Не помогло, видать, лечение, с залихватской радостью мысленно констатировал он.

Артем со Стрижаком глотнули по изрядной порции из горлышка под завистливые взгляды безымянного старика, занимавшего теперь профессорскую койку, и Брежнева, который, пристроившись на уголке стула, сочинял на листочке в клеточку очередное воззвание к Политбюро с требованиями об улучшении продовольственного снабжения психов и снятии с должности главврача.

А Занюхина в палате не было. Только что сидел на своей кровати, раскачиваясь, словно правоверный иудей на молитве, и мыча себе под нос что-то непонятное, и вдруг — будто корова языком слизала.

— Слушай, ментяра, что-то мне это не нравится… — сказал Казарин, а сам уже поднимался с койки.

Стрижак понял его с полуслова. Друзья, не сговариваясь, торопливо зашагали по направлению к туалету.

Глава 7Самый лучший день

Казарин расплачивается за собственный эгоизм, Стрижак получает возможность блеснуть ораторскими способностями, а невесть откуда взявшееся насекомое подтверждает самые худшие опасения обоих.


Артем стремительно бежал по коридору, проклиная собственную беспечность и эгоизм. Как он мог отпустить Настю одну, когда здесь кругом полно психов, в том числе и общественно опасных? Так нет же, бухнуть решил с дружком! Будто ничего важнее не существует в этой жизни!
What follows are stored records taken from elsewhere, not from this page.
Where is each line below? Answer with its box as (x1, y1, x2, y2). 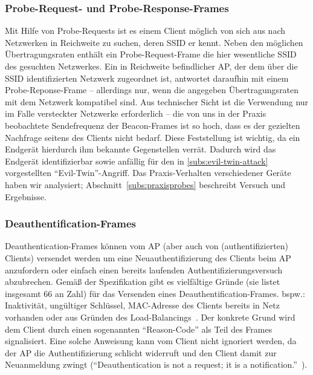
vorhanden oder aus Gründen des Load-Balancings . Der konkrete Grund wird (5, 310, 295, 323)
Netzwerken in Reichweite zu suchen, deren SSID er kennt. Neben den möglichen (5, 36, 303, 48)
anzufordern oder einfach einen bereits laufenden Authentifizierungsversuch (5, 263, 283, 276)
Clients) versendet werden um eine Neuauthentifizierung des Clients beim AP (5, 251, 291, 264)
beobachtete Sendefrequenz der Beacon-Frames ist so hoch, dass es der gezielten (5, 119, 300, 131)
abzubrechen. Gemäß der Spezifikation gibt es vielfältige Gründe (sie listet (5, 275, 280, 288)
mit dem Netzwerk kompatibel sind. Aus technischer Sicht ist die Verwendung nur (5, 95, 309, 108)
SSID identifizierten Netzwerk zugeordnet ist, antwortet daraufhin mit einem (5, 71, 289, 84)
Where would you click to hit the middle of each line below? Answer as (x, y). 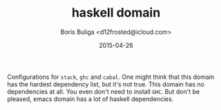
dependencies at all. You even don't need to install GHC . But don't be (104, 91)
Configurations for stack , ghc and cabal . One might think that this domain (111, 77)
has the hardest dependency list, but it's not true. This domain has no (106, 84)
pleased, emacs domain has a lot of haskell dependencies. (90, 99)
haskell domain (116, 13)
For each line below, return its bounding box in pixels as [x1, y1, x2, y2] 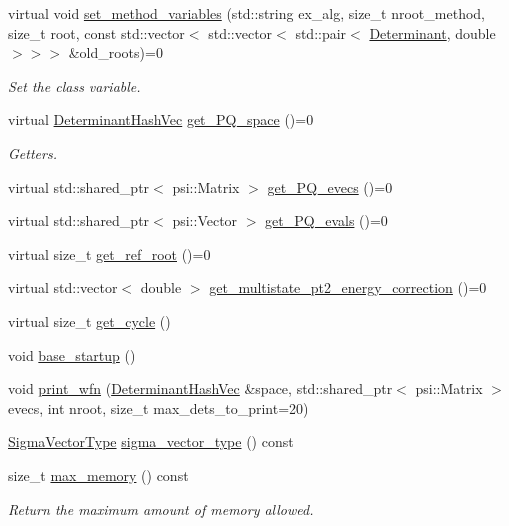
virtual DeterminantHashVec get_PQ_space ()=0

— Думаешь, там, в туалете, к ней может пристать кто-то из психов? — спросил едва поспевавший за Артемом Стрижак, будто прочитав его мысли.

Казарин не отвечал и лишь прибавил ходу Он пинком распахнул хлипкую дверь сортира, предварительно отпихнув в сторону какого-то прильнувшего к замочной скважине извращенца. В нос ударил невыносимый запах застоявшихся фекалий. Казарин вихрем пронесся по небольшому грязному помещению. Двери всех кабинок были распахнуты настежь, и лишь одна, в самом дальнем конце «сральника», была закрыта.

Артем постучал:

— Настя!

В ответ — молчание.

— Ну, чего тут? — догнал наконец Казарина порядком запыхавшийся Стрижак. — Не сожрали эти психи твою Настю под спиртяжку, стыренную у местных живодеров?

— А хрен его знает! — нервно проговорил Артем. — Заперлась и не открывает!

Он упал на грязную, зассанную многими поколениями больных плитку и заглянул под дверь кабинки — между ее нижней кромкой и полом оставался зазор сантиметров в десять. Казарин увидел Настины ноги, обутые в грязно-белые «адидасы». И тут же похолодел: рядом с ними находилась еще одна пара ступней — явно мужских, засунутых в стоптанные больничные шлепанцы сорок последнего размера.

Вскочил с пола и вышиб дверь Артем, что называется, уже «на автомате». Настя сидела на унитазе, неуклюже расставив ноги. Трусы, выглядывавшие из-под коротенькой юбчонки, были все в крови. Над ней орлом нависал Занюхин. В кулаке его сверкал острый осколок стекла — кажется, кусок стакана. Его неровная кромка упиралась Насте прямо в белое беззащитное горло. Маньяк повернул к Артему хищно ощеренную морду, осклабился и прошипел:

— Занято!

— Артем, посторонись, — услышал Казарин позади себя голос Стрижака. — То, что ты водяру хлещешь бутылками, еще не делает тебя прозрачным.

Мент говорил на удивление спокойно, и это вселило в Артема робкую надежду на благополучный исход.

— Стрижак, это он убил Лену Плотникову, — неожиданно для себя вырвалось у него. — Некогда объяснять, но я не под нейролептиками и не глюки ловлю. Это чистая правда.

Милиционер ничего не ответил, лишь с недюжинной силой отодвинул Артема с дороги и проскользнул ко входу в кабинку.